Girl With Curious Hair by David Foster Wallace
Girl With Curious Hair by David Foster Wallace
Girl With Curious Hair : Stories
New York: W.W. Norton, (1989). First edition, 1st printing. 8vo. 373 pp. Original quarter black cloth over sky blue paper-covered boards, stamped in metallic blue, in original unclipped ($17.95) dust-jacket. Almost fine. Light general handling wear with rubbing to gloss. Some light edge wear particular to spine ends.
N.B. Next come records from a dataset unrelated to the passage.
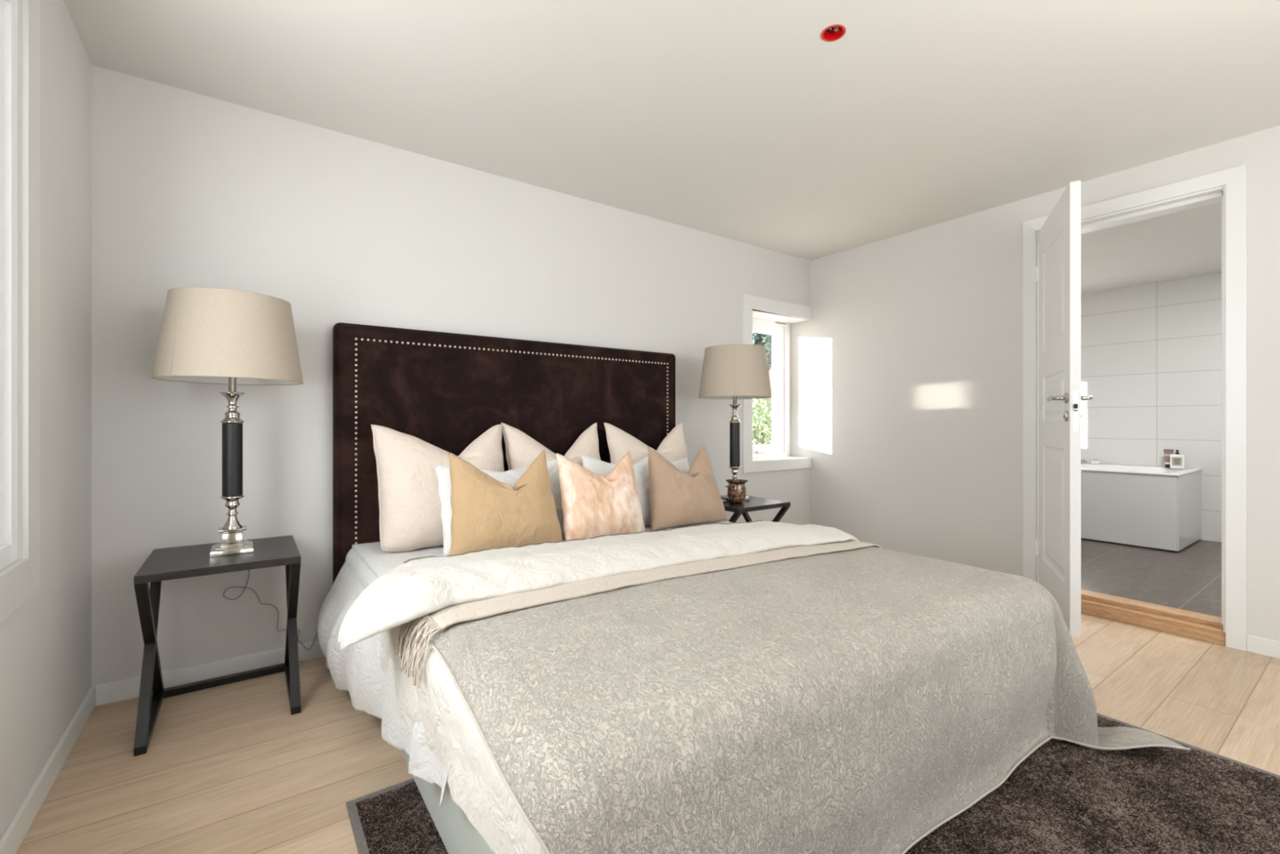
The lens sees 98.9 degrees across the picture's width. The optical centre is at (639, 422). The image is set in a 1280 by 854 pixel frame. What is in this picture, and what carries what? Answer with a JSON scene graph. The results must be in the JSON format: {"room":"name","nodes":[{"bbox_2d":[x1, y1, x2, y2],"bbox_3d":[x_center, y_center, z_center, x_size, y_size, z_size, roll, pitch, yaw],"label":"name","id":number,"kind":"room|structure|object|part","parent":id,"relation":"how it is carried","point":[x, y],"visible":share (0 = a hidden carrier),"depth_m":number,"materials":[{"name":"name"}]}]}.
{"room":"bedroom","nodes":[
{"label":"bedroom","id":0,"kind":"room"},
{"bbox_2d":[0,0,91,839],"bbox_3d":[-0.882,-0.138,0.208,0.250,2.375,4.300,0,0,-36],"label":"wall","id":1,"kind":"structure","parent":0,"point":[46,642],"depth_m":1.67,"materials":[{"name":"paint"}]},
{"bbox_2d":[0,0,39,622],"bbox_3d":[-1.138,-0.365,0.688,0.132,1.645,1.875,0,0,-36],"label":"window","id":2,"kind":"structure","parent":1,"relation":"in","point":[20,581],"depth_m":1.39,"materials":[{"name":"paint"}]},
{"bbox_3d":[-1.142,-0.370,0.685,0.082,1.340,1.579,0,0,-36],"label":"sash","id":3,"kind":"part","parent":2,"relation":"part of","materials":[{"name":"white paint"}]},
{"bbox_3d":[-1.145,-0.370,0.682,0.114,1.440,1.679,0,0,-36],"label":"frame","id":4,"kind":"part","parent":2,"relation":"part of","materials":[{"name":"white paint"}]},
{"bbox_2d":[0,684,96,853],"bbox_3d":[-0.775,1.012,0.284,0.012,0.076,4.300,0,0,-36],"label":"baseboard","id":5,"kind":"structure","parent":1,"relation":"attached to","point":[11,841],"depth_m":1.53,"materials":[{"name":"white paint"}]},
{"bbox_2d":[91,65,809,685],"bbox_3d":[-0.514,-0.138,3.312,4.462,2.375,0.320,0,0,-36],"label":"wall","id":6,"kind":"structure","parent":0,"point":[188,188],"depth_m":2.39,"materials":[{"name":"paint"}]},
{"bbox_2d":[95,640,324,706],"bbox_3d":[-0.316,1.012,3.250,4.188,0.076,0.012,0,0,-36],"label":"baseboard","id":7,"kind":"structure","parent":6,"relation":"attached to","point":[127,688],"depth_m":2.21,"materials":[{"name":"white paint"}]},
{"bbox_2d":[742,293,811,472],"bbox_3d":[0.989,-0.287,4.367,0.788,1.315,0.314,0,0,-36],"label":"window","id":8,"kind":"structure","parent":6,"relation":"in","point":[775,456],"depth_m":4.43,"materials":[{"name":"white paint"}]},
{"bbox_3d":[0.987,0.236,4.443,0.120,0.024,0.020,0,0,-36],"label":"handle","id":9,"kind":"part","parent":8,"relation":"part of","materials":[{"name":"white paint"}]},
{"bbox_3d":[0.950,-0.279,4.471,0.598,1.053,0.070,0,0,-36],"label":"sash","id":10,"kind":"part","parent":8,"relation":"part of","materials":[{"name":"white paint"}]},
{"bbox_3d":[0.953,-0.271,4.473,0.725,1.148,0.100,0,0,-36],"label":"frame","id":11,"kind":"part","parent":8,"relation":"part of","materials":[{"name":"white paint"}]},
{"bbox_2d":[15,613,1279,853],"bbox_3d":[0.862,1.100,1.518,4.612,0.100,4.800,0,0,-36],"label":"floor","id":12,"kind":"structure","parent":0,"point":[228,768],"depth_m":1.75,"materials":[{"name":"brown wood"}]},
{"bbox_2d":[133,534,301,755],"bbox_3d":[-1.542,0.766,2.037,0.448,0.567,0.456,0,0,-36],"label":"nightstand","id":13,"kind":"object","parent":12,"relation":"on","point":[188,561],"visible":0.99,"depth_m":1.97,"materials":[{"name":"black wood"}]},
{"bbox_3d":[-1.712,0.766,1.915,0.029,0.515,0.455,0,0,-36],"label":"leg","id":14,"kind":"part","parent":13,"relation":"part of","materials":[{"name":"black wood"}]},
{"bbox_3d":[-1.712,1.037,1.915,0.030,0.026,0.456,0,0,-36],"label":"rail","id":15,"kind":"part","parent":13,"relation":"part of","materials":[{"name":"black wood"}]},
{"bbox_3d":[-1.712,0.766,1.915,0.030,0.515,0.455,0,0,-36],"label":"leg","id":16,"kind":"part","parent":13,"relation":"part of","materials":[{"name":"black wood"}]},
{"bbox_2d":[151,286,317,649],"bbox_3d":[-1.480,0.271,2.104,0.592,1.467,0.493,0,0,-36],"label":"table lamp","id":17,"kind":"object","parent":13,"relation":"on","point":[230,337],"visible":0.98,"depth_m":1.92,"materials":[{"name":"beige fabric"}]},
{"bbox_3d":[-1.525,-0.308,2.048,0.452,0.303,0.452,0,0,-36],"label":"lamp shade","id":18,"kind":"part","parent":17,"relation":"part of","materials":[{"name":"fabric"}]},
{"bbox_3d":[-1.525,-0.107,2.048,0.080,0.219,0.080,0,0,-36],"label":"stem","id":19,"kind":"part","parent":17,"relation":"part of","materials":[{"name":"silver metal"}]},
{"bbox_3d":[-1.525,0.333,2.048,0.074,0.122,0.074,0,0,-36],"label":"stem","id":20,"kind":"part","parent":17,"relation":"part of","materials":[{"name":"silver metal"}]},
{"bbox_3d":[-1.486,0.740,2.278,0.401,0.529,0.202,0,0,-36],"label":"power cord","id":21,"kind":"part","parent":17,"relation":"part of","materials":[{"name":"black plastic"}]},
{"bbox_3d":[-1.372,1.037,2.159,0.030,0.026,0.456,0,0,-36],"label":"rail","id":22,"kind":"part","parent":13,"relation":"part of","materials":[{"name":"black wood"}]},
{"bbox_3d":[-1.372,0.766,2.159,0.029,0.515,0.455,0,0,-36],"label":"leg","id":23,"kind":"part","parent":13,"relation":"part of","materials":[{"name":"black wood"}]},
{"bbox_3d":[-1.372,0.766,2.159,0.030,0.515,0.455,0,0,-36],"label":"leg","id":24,"kind":"part","parent":13,"relation":"part of","materials":[{"name":"black wood"}]},
{"bbox_2d":[720,494,790,522],"bbox_3d":[0.603,0.766,3.392,0.448,0.567,0.456,0,0,-36],"label":"nightstand","id":25,"kind":"object","parent":12,"relation":"on","point":[755,504],"visible":0.23,"depth_m":3.27,"materials":[{"name":"black wood"}]},
{"bbox_2d":[720,497,728,502],"bbox_3d":[0.446,0.472,3.360,0.110,0.022,0.150,0,0,-44],"label":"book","id":26,"kind":"object","parent":25,"relation":"on","point":[724,500],"visible":0.15,"depth_m":3.33,"materials":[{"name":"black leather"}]},
{"bbox_2d":[697,344,772,501],"bbox_3d":[0.590,0.011,3.408,0.454,0.945,0.454,0,0,-36],"label":"table lamp","id":27,"kind":"object","parent":25,"relation":"on","point":[735,372],"visible":0.94,"depth_m":3.25,"materials":[{"name":"beige fabric"}]},
{"bbox_3d":[0.590,0.333,3.408,0.074,0.122,0.074,0,0,-36],"label":"stem","id":28,"kind":"part","parent":27,"relation":"part of","materials":[{"name":"silver metal"}]},
{"bbox_3d":[0.590,-0.107,3.408,0.080,0.219,0.080,0,0,-36],"label":"stem","id":29,"kind":"part","parent":27,"relation":"part of","materials":[{"name":"silver metal"}]},
{"bbox_3d":[0.590,-0.308,3.408,0.452,0.303,0.452,0,0,-36],"label":"lamp shade","id":30,"kind":"part","parent":27,"relation":"part of","materials":[{"name":"fabric"}]},
{"bbox_3d":[0.433,0.766,3.271,0.030,0.515,0.455,0,0,-36],"label":"leg","id":31,"kind":"part","parent":25,"relation":"part of","materials":[{"name":"black wood"}]},
{"bbox_2d":[725,479,747,503],"bbox_3d":[0.584,0.416,3.302,0.134,0.134,0.134,0,0,-36],"label":"candle holder","id":32,"kind":"object","parent":25,"relation":"on","point":[736,489],"visible":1,"depth_m":3.26,"materials":[{"name":"brown glass"}]},
{"bbox_3d":[0.773,0.766,3.514,0.029,0.515,0.455,0,0,-36],"label":"leg","id":33,"kind":"part","parent":25,"relation":"part of","materials":[{"name":"black wood"}]},
{"bbox_3d":[0.773,0.766,3.514,0.030,0.515,0.455,0,0,-36],"label":"leg","id":34,"kind":"part","parent":25,"relation":"part of","materials":[{"name":"black wood"}]},
{"bbox_2d":[346,712,1279,853],"bbox_3d":[0.769,1.044,1.242,2.260,0.011,2.260,0,0,-36],"label":"rug","id":35,"kind":"object","parent":12,"relation":"on","point":[1065,797],"visible":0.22,"depth_m":1.47,"materials":[{"name":"brown carpet"}]},
{"bbox_2d":[333,322,675,853],"bbox_3d":[0.009,0.295,2.193,1.950,1.485,2.092,0,0,-36],"label":"bed","id":36,"kind":"object","parent":35,"relation":"on","point":[444,390],"visible":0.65,"depth_m":2.70,"materials":[{"name":"brown fabric"}]},
{"bbox_3d":[-0.576,0.286,3.010,1.950,1.467,0.084,0,0,-36],"label":"headboard","id":37,"kind":"part","parent":36,"relation":"part of","materials":[{"name":"brown fabric"}]},
{"bbox_3d":[-0.543,0.291,2.968,1.770,1.318,0.027,0,0,-36],"label":"headboard panel","id":38,"kind":"part","parent":36,"relation":"part of","materials":[{"name":"brown fabric"}]},
{"bbox_2d":[317,520,731,806],"bbox_3d":[-0.121,0.779,2.276,1.988,0.477,1.630,0,0,-36],"label":"sheet","id":39,"kind":"object","parent":36,"relation":"on","point":[355,668],"visible":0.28,"depth_m":1.82,"materials":[{"name":"white fabric"}]},
{"bbox_2d":[370,424,504,551],"bbox_3d":[-0.873,0.275,2.461,0.588,0.533,0.283,0,0,-32],"label":"cushion","id":40,"kind":"object","parent":39,"relation":"on","point":[410,504],"visible":0.57,"depth_m":2.32,"materials":[{"name":"fabric"}]},
{"bbox_2d":[435,459,564,555],"bbox_3d":[-0.587,0.362,2.441,0.596,0.367,0.181,0,0,-37],"label":"pillow","id":41,"kind":"object","parent":39,"relation":"on","point":[511,477],"visible":0.21,"depth_m":2.42,"materials":[{"name":"white fabric"}]},
{"bbox_2d":[448,449,562,555],"bbox_3d":[-0.556,0.331,2.284,0.496,0.421,0.183,0,0,-33],"label":"cushion","id":42,"kind":"object","parent":39,"relation":"on","point":[488,513],"visible":0.91,"depth_m":2.21,"materials":[{"name":"beige fabric"}]},
{"bbox_2d":[501,422,600,470],"bbox_3d":[-0.423,0.270,2.838,0.557,0.539,0.230,0,0,-32],"label":"cushion","id":43,"kind":"object","parent":39,"relation":"on","point":[522,450],"visible":0.3,"depth_m":2.76,"materials":[{"name":"fabric"}]},
{"bbox_2d":[555,450,645,541],"bbox_3d":[-0.172,0.339,2.555,0.436,0.404,0.182,0,0,-31],"label":"cushion","id":44,"kind":"object","parent":39,"relation":"on","point":[593,504],"visible":0.96,"depth_m":2.48,"materials":[{"name":"pink fabric"}]},
{"bbox_2d":[580,454,650,525],"bbox_3d":[-0.061,0.355,2.867,0.474,0.381,0.175,0,0,-35],"label":"pillow","id":45,"kind":"object","parent":39,"relation":"on","point":[641,469],"visible":0.24,"depth_m":2.85,"materials":[{"name":"white fabric"}]},
{"bbox_2d":[604,422,689,468],"bbox_3d":[0.080,0.270,3.198,0.579,0.540,0.225,0,0,-34],"label":"cushion","id":46,"kind":"object","parent":39,"relation":"on","point":[673,447],"visible":0.39,"depth_m":3.12,"materials":[{"name":"fabric"}]},
{"bbox_2d":[670,457,688,473],"bbox_3d":[0.194,0.377,3.111,0.305,0.338,0.142,0,0,-35],"label":"pillow","id":47,"kind":"object","parent":39,"relation":"on","point":[682,464],"visible":0.12,"depth_m":3.19,"materials":[{"name":"white fabric"}]},
{"bbox_2d":[647,444,726,530],"bbox_3d":[0.239,0.332,2.913,0.523,0.418,0.190,0,0,-40],"label":"cushion","id":48,"kind":"object","parent":39,"relation":"on","point":[677,497],"visible":1,"depth_m":2.83,"materials":[{"name":"beige fabric"}]},
{"bbox_2d":[337,520,858,853],"bbox_3d":[0.236,0.665,1.799,2.097,0.513,1.310,0,0,-36],"label":"duvet","id":49,"kind":"object","parent":36,"relation":"on","point":[413,589],"visible":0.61,"depth_m":1.50,"materials":[{"name":"white fabric"}]},
{"bbox_2d":[408,546,1191,853],"bbox_3d":[0.523,0.759,1.571,2.036,0.552,1.181,0,0,-36],"label":"quilt","id":50,"kind":"object","parent":49,"relation":"on","point":[860,700],"visible":0.88,"depth_m":1.18,"materials":[{"name":"grey fabric"}]},
{"bbox_2d":[395,539,882,688],"bbox_3d":[0.188,0.588,1.943,1.960,0.227,0.346,0,0,-36],"label":"throw blanket","id":51,"kind":"object","parent":50,"relation":"on","point":[441,619],"visible":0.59,"depth_m":1.53,"materials":[{"name":"beige fabric"}]},
{"bbox_2d":[63,0,1279,260],"bbox_3d":[0.862,-1.385,1.518,4.612,0.120,4.800,0,0,-36],"label":"ceiling","id":52,"kind":"structure","parent":0,"point":[735,120],"depth_m":2.17,"materials":[{"name":"paint"}]},
{"bbox_2d":[820,24,845,41],"bbox_3d":[0.657,-1.354,1.863,0.080,0.062,0.080,0,0,-36],"label":"junction box","id":53,"kind":"object","parent":52,"relation":"attached to","point":[833,33],"visible":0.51,"depth_m":1.88,"materials":[{"name":"red plastic"}]},
{"bbox_2d":[790,125,1279,640],"bbox_3d":[2.612,-0.138,2.906,0.150,2.375,4.620,0,0,-36],"label":"wall","id":54,"kind":"structure","parent":0,"point":[906,368],"depth_m":3.58,"materials":[{"name":"paint"}]},
{"bbox_2d":[1035,180,1093,637],"bbox_3d":[2.160,-0.062,2.834,0.164,2.085,0.745,0,0,27],"label":"door","id":55,"kind":"structure","parent":54,"relation":"in","point":[1058,273],"depth_m":2.65,"materials":[{"name":"white paint"}]},
{"bbox_3d":[1.999,-0.115,2.630,0.062,0.052,0.165,0,0,27],"label":"handle","id":56,"kind":"part","parent":55,"relation":"part of","materials":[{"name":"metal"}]},
{"bbox_3d":[1.994,-0.055,2.507,0.022,0.190,0.002,0,0,27],"label":"lock plate","id":57,"kind":"part","parent":55,"relation":"part of","materials":[{"name":"white metal"}]},
{"bbox_3d":[2.090,-0.115,2.584,0.062,0.052,0.165,0,0,27],"label":"handle","id":58,"kind":"part","parent":55,"relation":"part of","materials":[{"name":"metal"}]},
{"bbox_2d":[1022,164,1246,651],"bbox_3d":[2.591,-0.068,2.924,0.164,2.236,0.892,0,0,-36],"label":"trim","id":59,"kind":"structure","parent":54,"relation":"attached to","point":[1228,187],"depth_m":2.58,"materials":[{"name":"white paint"}]},
{"bbox_2d":[1080,589,1225,645],"bbox_3d":[2.599,1.004,2.930,0.164,0.092,0.758,0,0,-36],"label":"door threshold","id":60,"kind":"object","parent":54,"relation":"attached to","point":[1197,625],"depth_m":2.80,"materials":[{"name":"brown wood"}]},
{"bbox_2d":[1246,634,1279,658],"bbox_3d":[3.341,1.012,1.749,0.012,0.076,1.890,0,0,-36],"label":"baseboard","id":61,"kind":"structure","parent":54,"relation":"attached to","point":[1259,645],"depth_m":2.47,"materials":[{"name":"white paint"}]},
{"bbox_2d":[1080,272,1221,542],"bbox_3d":[4.564,-0.056,4.722,0.150,2.312,3.500,0,0,-36],"label":"wall","id":62,"kind":"structure","parent":0,"point":[1151,353],"depth_m":4.73,"materials":[{"name":"white tile"}]},
{"bbox_2d":[1080,202,1221,293],"bbox_3d":[3.550,-1.262,3.996,2.644,0.100,3.500,0,0,-36],"label":"ceiling","id":63,"kind":"structure","parent":0,"point":[1187,243],"depth_m":3.85,"materials":[{"name":"paint"}]},
{"bbox_2d":[1080,538,1221,617],"bbox_3d":[3.551,1.032,3.874,2.484,0.135,3.300,0,0,-36],"label":"floor","id":64,"kind":"structure","parent":0,"point":[1188,578],"depth_m":3.50,"materials":[{"name":"grey tile"}]},
{"bbox_2d":[1080,462,1201,551],"bbox_3d":[3.801,0.671,4.974,0.790,0.587,1.722,0,0,-36],"label":"bathtub","id":65,"kind":"object","parent":64,"relation":"on","point":[1159,508],"visible":0.53,"depth_m":4.28,"materials":[{"name":"white ceramic"}]},
{"bbox_2d":[1080,458,1087,463],"bbox_3d":[4.129,0.358,5.105,0.050,0.040,0.054,0,0,-36],"label":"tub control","id":66,"kind":"object","parent":65,"relation":"on","point":[1082,460],"visible":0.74,"depth_m":5.09,"materials":[{"name":"metal"}]},
{"bbox_2d":[1091,459,1100,463],"bbox_3d":[4.184,0.358,5.028,0.050,0.040,0.054,0,0,-36],"label":"soap dish","id":67,"kind":"object","parent":65,"relation":"on","point":[1094,461],"visible":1,"depth_m":5.01,"materials":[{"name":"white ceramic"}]},
{"bbox_2d":[1080,462,1201,476],"bbox_3d":[3.801,0.590,4.974,0.790,0.423,1.722,0,0,-36],"label":"bathtub rim","id":68,"kind":"object","parent":65,"relation":"in","point":[1087,469],"depth_m":4.47,"materials":[{"name":"white ceramic"}]},
{"bbox_2d":[1163,448,1173,467],"bbox_3d":[4.462,0.301,4.622,0.044,0.153,0.047,0,0,7],"label":"tube","id":69,"kind":"object","parent":65,"relation":"on","point":[1167,452],"visible":0.71,"depth_m":4.62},
{"bbox_2d":[1169,449,1184,468],"bbox_3d":[4.453,0.302,4.538,0.066,0.152,0.084,0,0,-41],"label":"soap bottle","id":70,"kind":"object","parent":65,"relation":"on","point":[1177,460],"visible":1,"depth_m":4.52,"materials":[{"name":"white ceramic"}]},
{"bbox_3d":[4.303,0.676,4.287,0.773,0.553,0.012,0,0,-36],"label":"panel","id":71,"kind":"part","parent":65,"relation":"part of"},
{"label":"outside","id":72,"kind":"structure","parent":0,"visible":0},
{"bbox_3d":[-7.611,1.600,16.691,36.000,0.100,29.660,0,0,-36],"label":"ground","id":73,"kind":"structure","parent":72,"visible":0},
{"bbox_2d":[752,390,772,444],"bbox_3d":[2.079,0.481,9.580,1.553,2.145,1.240,0,0,-36],"label":"bush","id":74,"kind":"object","parent":73,"relation":"on","point":[762,428],"visible":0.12,"depth_m":9.30,"materials":[{"name":"green plant"}]},
{"bbox_2d":[752,332,772,436],"bbox_3d":[2.702,-0.596,12.781,2.272,4.298,2.060,0,0,-36],"label":"tree","id":75,"kind":"object","parent":73,"relation":"on","point":[758,339],"visible":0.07,"depth_m":12.11,"materials":[{"name":"green plant"}]},
{"bbox_2d":[759,359,772,435],"bbox_3d":[5.035,-0.700,23.077,14.600,4.500,3.800,0,0,-36],"label":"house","id":76,"kind":"structure","parent":73,"relation":"on","point":[770,371],"depth_m":21.25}
]}
Protected in archival mylar. Book is tight, square and firm. Light wear to edges. Corners touched, bottom lightly rubbed. Page edges with light smudges. Light curling to spine ends, pages lightly toned. Interior clean and unmarked.
Dust Jacket: Near Fine
Hardcover: Near Fine
“Girl with Curious Hair is a collection of short stories by American writer David Foster Wallace, first published in 1989. Though the stories are not related, several reflect Wallace's concern with contemporary trends in fiction, including metafiction and the irony of postmodernism; and the cynical, amoral realism of "Brat Pack" writers such as Bret Easton Ellis. Others address society's fascination with celebrity, some with characters based on real people, including Alex Trebek, David Letterman and Lyndon Johnson. A novella, "Westward the Course of Empire Takes Its Way", closes the book, as an extended response to John Barth's metafictional short story "Lost in the Funhouse".